This notebook contains the code for the webscraping of an IMDB page to create a MongoDB Database. The database is a list of the top 50 Animated Films.

In [1]:
import requests
import json
from bs4 import BeautifulSoup
import re
import numpy as np

import pymongo
from bson.json_util import dumps

In [2]:
url='https://www.imdb.com/search/title/?genres=animation&sort=user_rating,desc&title_type=feature&num_votes=25000,&pf_rd_m=A2FGELUUNOQJNL&pf_rd_p=5aab685f-35eb-40f3-95f7-c53f09d542c3&pf_rd_r=RSN2DY6XD2962XY8AM4V&pf_rd_s=right-6&pf_rd_t=15506&pf_rd_i=top&ref_=chttp_gnr_3'
response = requests.get(url)
html = response.content
scraped = BeautifulSoup(html, 'html.parser')

In [3]:
movies = scraped.find('div', class_='lister list detail sub-list')
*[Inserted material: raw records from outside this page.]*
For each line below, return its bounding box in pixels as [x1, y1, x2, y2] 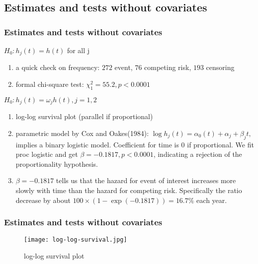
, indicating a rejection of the [153, 149, 242, 159]
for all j [67, 45, 90, 55]
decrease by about [15, 195, 71, 205]
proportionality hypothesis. [15, 158, 98, 169]
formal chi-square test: [15, 79, 84, 89]
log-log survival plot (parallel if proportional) [15, 111, 153, 122]
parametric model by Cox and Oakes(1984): [15, 128, 149, 138]
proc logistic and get [15, 149, 78, 159]
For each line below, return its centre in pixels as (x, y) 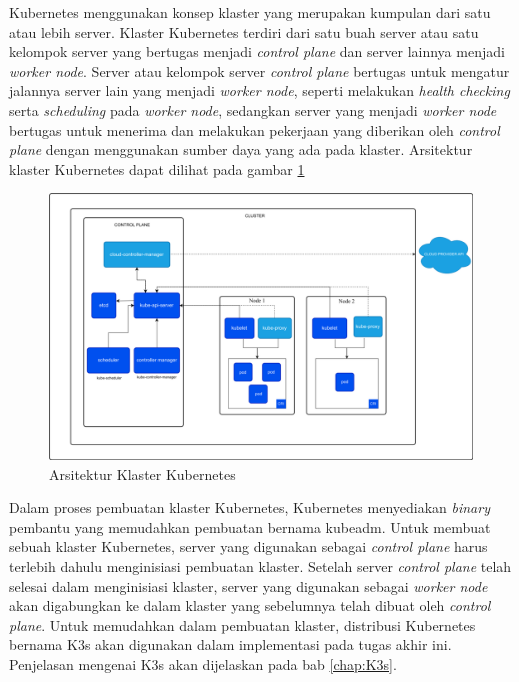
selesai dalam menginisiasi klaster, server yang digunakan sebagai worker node (248, 585)
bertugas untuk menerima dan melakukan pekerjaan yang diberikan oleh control (254, 129)
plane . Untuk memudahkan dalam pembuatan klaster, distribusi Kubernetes (242, 624)
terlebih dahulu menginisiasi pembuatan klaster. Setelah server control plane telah (260, 565)
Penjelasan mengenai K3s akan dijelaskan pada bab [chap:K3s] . (203, 663)
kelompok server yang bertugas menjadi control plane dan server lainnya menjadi (257, 51)
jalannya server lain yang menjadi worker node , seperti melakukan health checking (259, 90)
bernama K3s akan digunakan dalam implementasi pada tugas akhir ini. (230, 644)
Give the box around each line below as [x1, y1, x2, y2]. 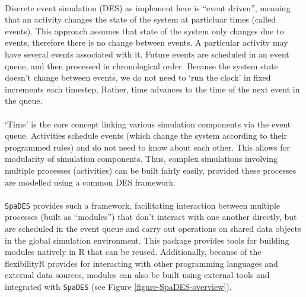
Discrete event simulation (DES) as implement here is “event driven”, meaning [5, 1, 291, 14]
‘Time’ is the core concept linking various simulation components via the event [5, 117, 291, 130]
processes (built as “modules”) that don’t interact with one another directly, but [5, 210, 297, 223]
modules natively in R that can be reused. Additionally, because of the [5, 245, 262, 258]
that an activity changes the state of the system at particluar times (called [5, 13, 276, 25]
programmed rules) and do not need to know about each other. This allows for [5, 140, 291, 153]
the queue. [5, 94, 43, 107]
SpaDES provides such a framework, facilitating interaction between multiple [5, 199, 280, 211]
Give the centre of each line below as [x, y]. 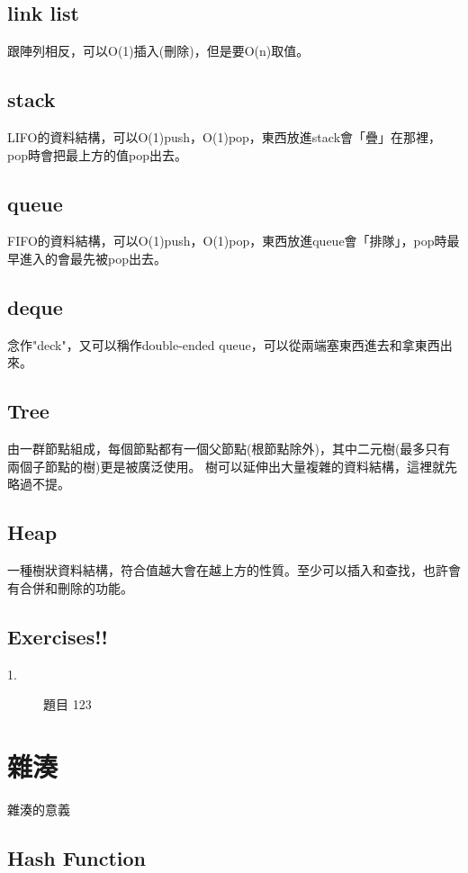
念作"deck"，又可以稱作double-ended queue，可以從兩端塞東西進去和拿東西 [224, 344]
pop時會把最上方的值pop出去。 [97, 154]
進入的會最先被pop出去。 [93, 258]
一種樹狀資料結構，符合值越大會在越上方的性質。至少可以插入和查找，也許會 [234, 570]
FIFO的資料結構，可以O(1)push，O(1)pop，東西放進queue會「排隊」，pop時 [227, 241]
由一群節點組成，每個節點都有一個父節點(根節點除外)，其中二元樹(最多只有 [229, 449]
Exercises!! [58, 636]
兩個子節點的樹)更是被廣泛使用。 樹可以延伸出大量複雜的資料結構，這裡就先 [233, 466]
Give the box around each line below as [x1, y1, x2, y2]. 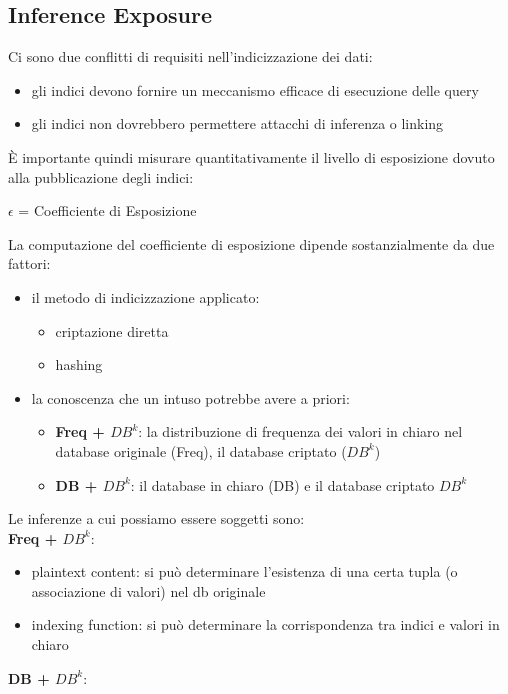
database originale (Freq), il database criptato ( [55, 440, 347, 461]
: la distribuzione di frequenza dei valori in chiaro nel [138, 421, 463, 442]
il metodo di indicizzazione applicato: [31, 286, 260, 307]
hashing [55, 354, 103, 375]
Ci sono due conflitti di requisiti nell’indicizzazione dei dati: [8, 46, 373, 67]
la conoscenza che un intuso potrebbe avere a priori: [31, 387, 350, 408]
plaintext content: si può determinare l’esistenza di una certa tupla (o [31, 561, 458, 582]
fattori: [8, 253, 51, 274]
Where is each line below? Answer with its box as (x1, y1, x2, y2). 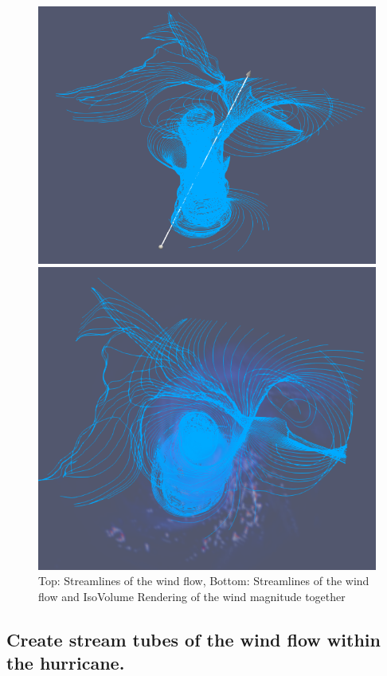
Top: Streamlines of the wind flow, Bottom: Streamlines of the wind (38, 572, 369, 589)
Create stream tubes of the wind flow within (6, 627, 381, 652)
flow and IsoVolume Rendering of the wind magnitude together (38, 588, 346, 605)
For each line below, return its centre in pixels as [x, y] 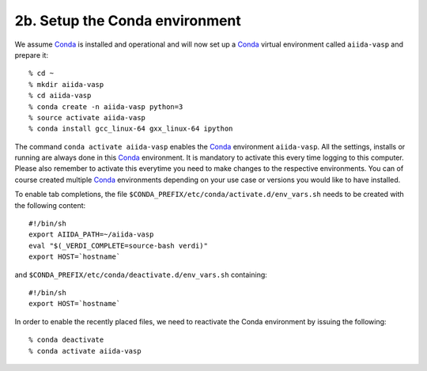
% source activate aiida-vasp [87, 117]
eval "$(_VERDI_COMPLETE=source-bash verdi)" [119, 246]
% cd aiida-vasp [60, 96]
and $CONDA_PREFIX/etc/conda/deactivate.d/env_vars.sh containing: [141, 274]
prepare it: [32, 55]
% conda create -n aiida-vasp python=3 [106, 106]
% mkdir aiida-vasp [66, 84]
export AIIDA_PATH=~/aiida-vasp [91, 235]
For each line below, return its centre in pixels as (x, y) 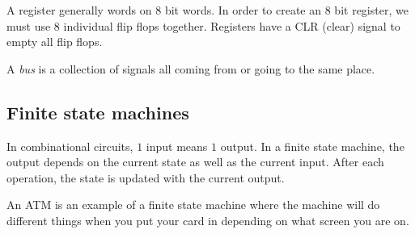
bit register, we (371, 10)
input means (177, 146)
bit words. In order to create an (243, 10)
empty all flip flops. (55, 42)
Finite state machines (98, 112)
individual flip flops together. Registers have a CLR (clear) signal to (232, 25)
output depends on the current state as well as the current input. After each (195, 162)
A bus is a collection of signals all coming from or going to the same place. (191, 68)
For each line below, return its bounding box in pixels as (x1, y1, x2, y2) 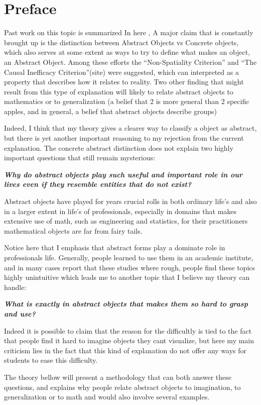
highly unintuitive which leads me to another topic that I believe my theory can (4, 272, 250, 282)
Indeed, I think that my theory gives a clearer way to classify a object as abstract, (4, 123, 257, 133)
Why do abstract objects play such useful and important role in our (4, 169, 243, 179)
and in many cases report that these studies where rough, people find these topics (4, 262, 255, 272)
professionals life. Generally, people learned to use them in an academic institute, (4, 252, 253, 262)
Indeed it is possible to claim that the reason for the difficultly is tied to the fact (4, 325, 252, 336)
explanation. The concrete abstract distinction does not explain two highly (4, 142, 233, 153)
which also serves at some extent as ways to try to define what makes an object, (4, 47, 250, 57)
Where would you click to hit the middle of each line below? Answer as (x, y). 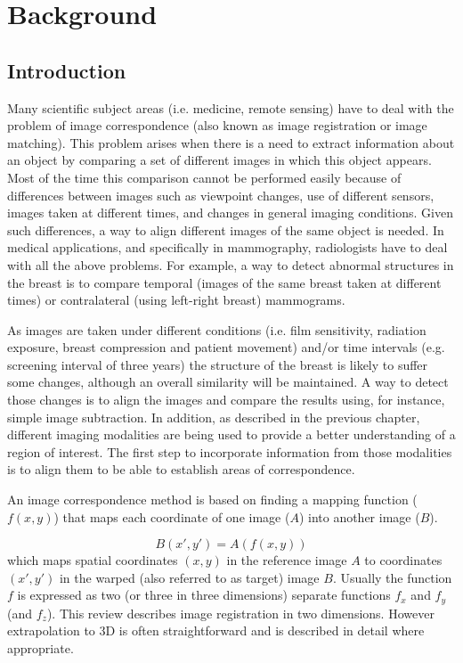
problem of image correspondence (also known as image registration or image (217, 125)
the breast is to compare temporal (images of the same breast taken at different (224, 282)
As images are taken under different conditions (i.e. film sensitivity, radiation (217, 329)
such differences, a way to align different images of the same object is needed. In (226, 229)
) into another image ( (359, 516)
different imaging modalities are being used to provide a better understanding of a (231, 434)
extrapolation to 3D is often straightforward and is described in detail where (216, 630)
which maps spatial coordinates (93, 560)
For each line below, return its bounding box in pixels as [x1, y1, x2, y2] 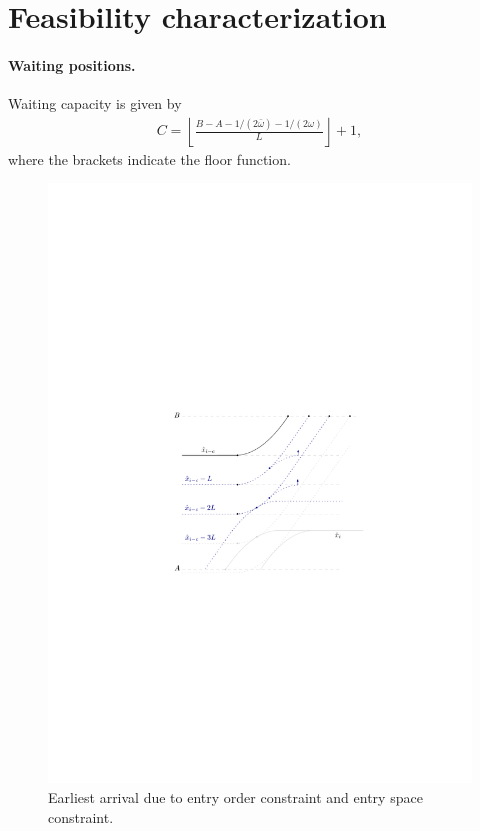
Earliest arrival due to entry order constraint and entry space [48, 786, 423, 807]
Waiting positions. [8, 54, 136, 75]
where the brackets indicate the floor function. [8, 148, 291, 169]
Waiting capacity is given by [8, 93, 182, 114]
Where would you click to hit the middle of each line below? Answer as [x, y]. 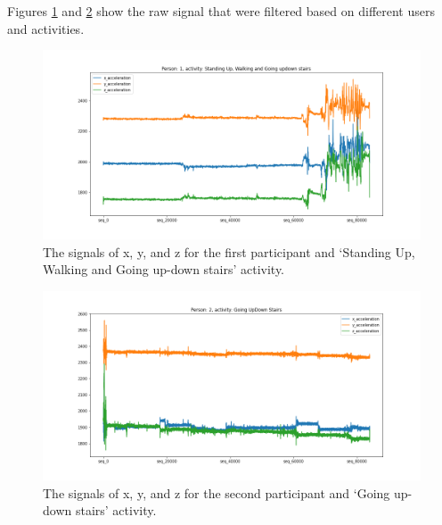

The following information is taken from the IMDB page:

rank - the rank of the movie out of 50  
title - the title of the film  
year - the year the film was made  
rating - the MPAA rating of the film (ie G, PG, R)  
runtime - the runtime of the film in minutes  
genre - the genre of the film  
score -  the rating of the film out of 10  
directors - the director/directors of the film  
cast - the main actors in the film  
gross - the gross of the film  

In [4]:
rank = []
title = []
year = []
for item in movies.find_all('h3'):
    rank.append(re.findall('\d+',item.text.split('\n')[1])[0])
    title.append(item.text.split('\n')[2])
    year.append(item.text.split('\n')[-2][-5:-1])
    

In [5]:
rating = []
runtime = []
genre = []
for item in movies.find_all('span', class_='certificate'):
    rating.append(item.text)
for item in movies.find_all('span', class_='runtime'):
    runtime.append(int(item.text[:-4]))
for item in movies.find_all('span', class_='genre'):
    genre.append(re.findall('\n(.*)', item.text)[0].strip().split(', '))
    

In [6]:
score = []
for item in movies.find_all('strong'):
    score.append(float(item.text))

In [7]:
directors = []
cast = []

for item in movies.find_all('p', class_=''):
    directors.append(re.findall('[A-Z][a-z]*\s[A-Z\[a-z]*', item.text.split('|')[0]))
    cast.append(re.findall('[A-Z][a-z]*\s[A-Z][a-z]*', item.text.split('Stars:\n')[1]))

In [8]:
gross = []
for item in movies.find_all('p', class_='sort-num_votes-visible'):
    amount = re.findall('Gross:\n(.*)', item.text)
    gross.append(int(amount[0].replace('.', '').replace('M', '0000')[1:]) if amount else np.nan)
   

In [9]:
#taking these lists and iterating through them to create a list of dictionaries.

movie_db = []

for i in range(len(title)):
    movie_db.append({'rank':rank[i],
                    'title':title[i],
                    'year': year[i], 
                     'rating': rating[i],
                     'runtime': runtime[i], 
                     'genre': genre[i],
                     'score': score[i],
                     'directors': directors[i],
                     'cast': cast[i],
                     'gross': gross[i]})

The process of how to do this can be seen on a great blog by Halil Yildirim. The blog can be found [here](https://towardsdatascience.com/using-mongodb-with-python-bcb26bf25d5d).

In [10]:
from host import *

client = pymongo.MongoClient(hostname)

In [11]:
db = client['movies']

In [12]:
collection = db['animatedFilms']

In [13]:
collection.insert_many(movie_db)

<pymongo.results.InsertManyResult at 0x7ff18bab2e80>

For reproducibility, the animatedFilms collection in the movies db has been exported as a JSON file. To learn how to do this, see this [link](https://www.geeksforgeeks.org/convert-pymongo-cursor-to-json/)

In [14]:
documents = collection.find({})

list_documents = list(documents)

json_films = dumps(list_documents, indent = 2)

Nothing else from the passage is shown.